I want to thank my colleagues from our lab: Sun-Ok Lee, Xianai Wu, Zhong Ye, Li Li, Kai
Ling Kong, Visalakshi Arumugam, Martin Mutambuka, Esther Haugabrooks and
Mi-Kyung Lee; from Dr. Murphy’s Lab: Cathy Hauck; from Dr. Reddy’s Lab: Yin Zhou;
from Dr. Birt's lab: Nan Huang and Xiaozhu Zhang; from Dr. Wannemuehler’s Lab:Kelley
M Haarberg; from Botainical Center at Iowa State University: Janice E Meyer; Ludmila
Rizshsky; from Department of Food Science and Human Nutrition: Jeanne M Stewart, Jean
G Tilley, Erica Burkheimer and Brenda J Emery; and from Interdepartmental Toxicology:
Linda M Wild. Their constant support, technical assistance, valuable suggestions and hand-on help were presious and unforgettable.

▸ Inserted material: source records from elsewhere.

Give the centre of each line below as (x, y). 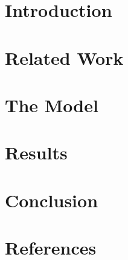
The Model (52, 105)
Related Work (64, 57)
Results (36, 152)
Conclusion (52, 200)
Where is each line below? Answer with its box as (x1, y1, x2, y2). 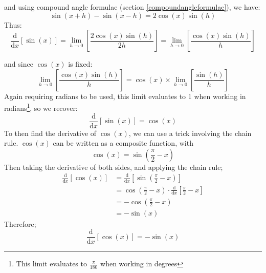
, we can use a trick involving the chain (128, 127, 252, 138)
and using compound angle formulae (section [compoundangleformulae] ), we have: (4, 2, 260, 12)
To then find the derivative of (4, 127, 97, 138)
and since (4, 59, 33, 69)
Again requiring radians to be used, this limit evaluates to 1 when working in (4, 90, 246, 101)
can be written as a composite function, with (53, 138, 193, 148)
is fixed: (68, 59, 93, 69)
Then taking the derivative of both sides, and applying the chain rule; (4, 161, 223, 172)

Last, but not least, I would like to thank my family. To my Mom and Dad, thank you for instilling in me through your example that thoughtfulness, hard work, and determination are the tools to make dreams come true. To my wife Bing, thank you for your love, understanding and patience, we share weal and woe. And to my son Shannor ZeYuan
Qiang, welcome to this world and enjoy your life!